- [Directions] Please repeat, from the entries that follow, the lines from the one containing "our client caused" through the one containing "Carr Allison shareholder" exactly, adding nothing.

------------

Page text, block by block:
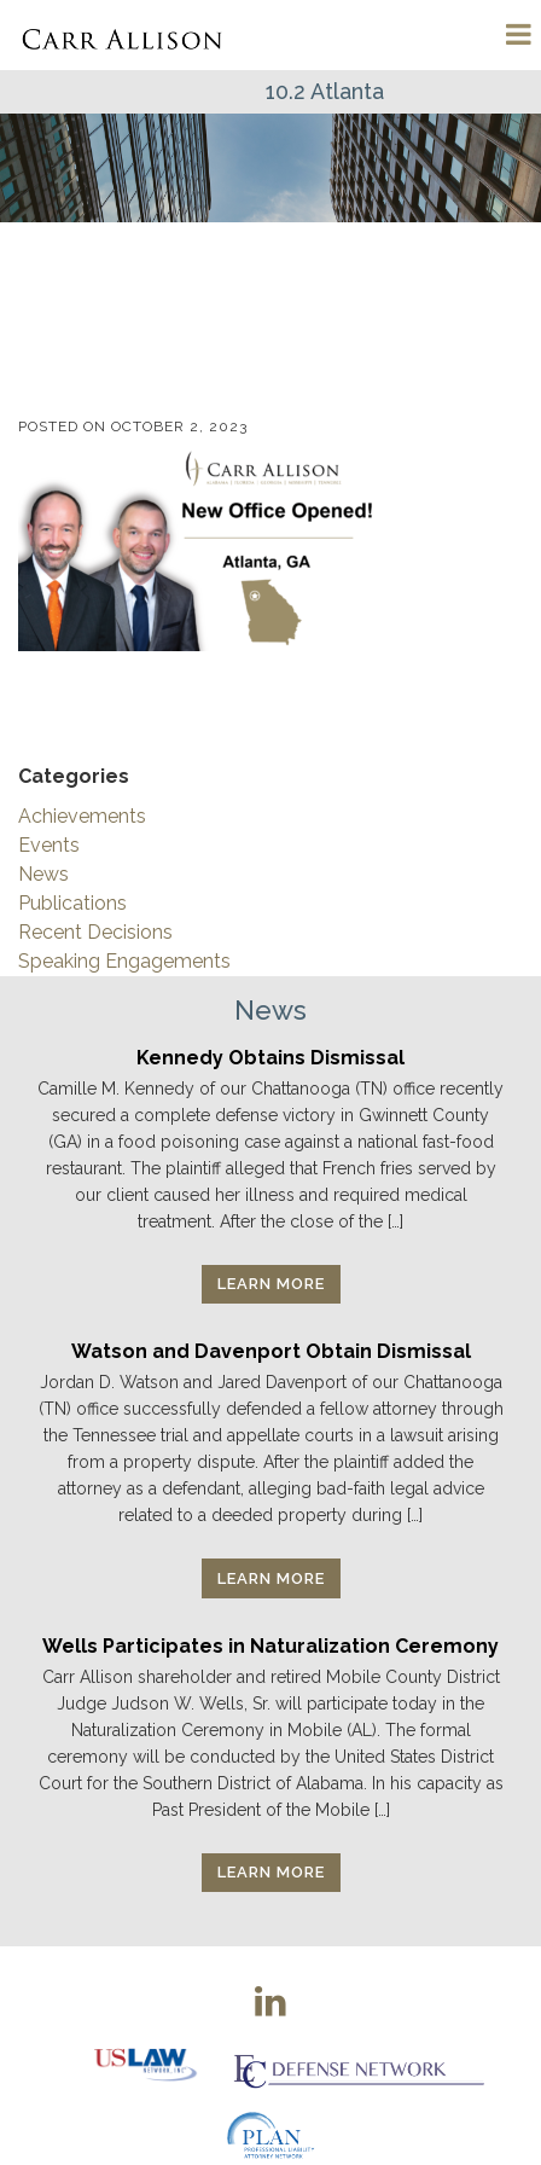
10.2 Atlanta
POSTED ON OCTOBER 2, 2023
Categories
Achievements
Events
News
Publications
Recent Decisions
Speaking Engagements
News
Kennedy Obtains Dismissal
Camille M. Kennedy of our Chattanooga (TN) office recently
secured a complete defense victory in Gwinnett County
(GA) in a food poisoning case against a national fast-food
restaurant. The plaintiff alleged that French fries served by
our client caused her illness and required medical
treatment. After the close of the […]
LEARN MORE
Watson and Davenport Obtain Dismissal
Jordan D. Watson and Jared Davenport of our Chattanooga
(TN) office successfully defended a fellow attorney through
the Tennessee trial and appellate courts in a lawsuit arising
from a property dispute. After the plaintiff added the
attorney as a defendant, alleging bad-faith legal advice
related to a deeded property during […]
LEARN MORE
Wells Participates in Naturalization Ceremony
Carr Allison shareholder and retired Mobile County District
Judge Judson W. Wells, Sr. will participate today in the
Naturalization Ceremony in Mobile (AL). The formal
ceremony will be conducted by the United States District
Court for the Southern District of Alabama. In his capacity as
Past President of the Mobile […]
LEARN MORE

------------

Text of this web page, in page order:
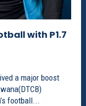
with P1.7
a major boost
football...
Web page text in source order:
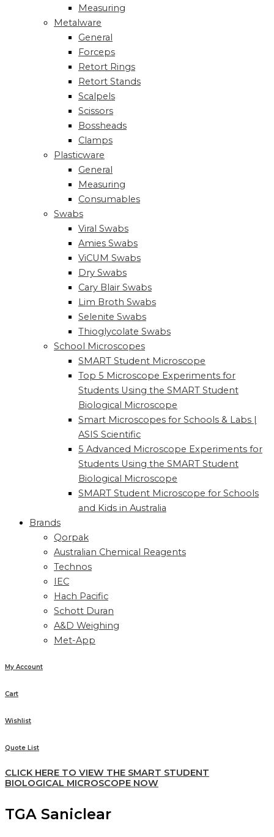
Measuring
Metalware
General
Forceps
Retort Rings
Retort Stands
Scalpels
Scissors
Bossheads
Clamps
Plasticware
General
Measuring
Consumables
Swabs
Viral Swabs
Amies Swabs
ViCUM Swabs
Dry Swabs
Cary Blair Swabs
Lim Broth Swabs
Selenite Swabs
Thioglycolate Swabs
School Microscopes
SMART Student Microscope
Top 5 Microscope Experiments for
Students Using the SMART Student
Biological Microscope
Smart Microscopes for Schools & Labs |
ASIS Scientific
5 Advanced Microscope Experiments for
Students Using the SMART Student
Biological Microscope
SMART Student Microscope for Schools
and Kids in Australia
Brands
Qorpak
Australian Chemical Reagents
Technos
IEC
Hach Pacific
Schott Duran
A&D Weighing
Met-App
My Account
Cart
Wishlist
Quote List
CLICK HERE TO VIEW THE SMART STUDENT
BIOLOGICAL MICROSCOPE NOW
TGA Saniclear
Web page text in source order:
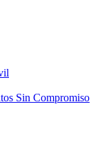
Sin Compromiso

------------

- [Exercise solution]
our client caused her illness and required medical
treatment. After the close of the […]
LEARN MORE
Watson and Davenport Obtain Dismissal
Jordan D. Watson and Jared Davenport of our Chattanooga
(TN) office successfully defended a fellow attorney through
the Tennessee trial and appellate courts in a lawsuit arising
from a property dispute. After the plaintiff added the
attorney as a defendant, alleging bad-faith legal advice
related to a deeded property during […]
LEARN MORE
Wells Participates in Naturalization Ceremony
Carr Allison shareholder and retired Mobile County District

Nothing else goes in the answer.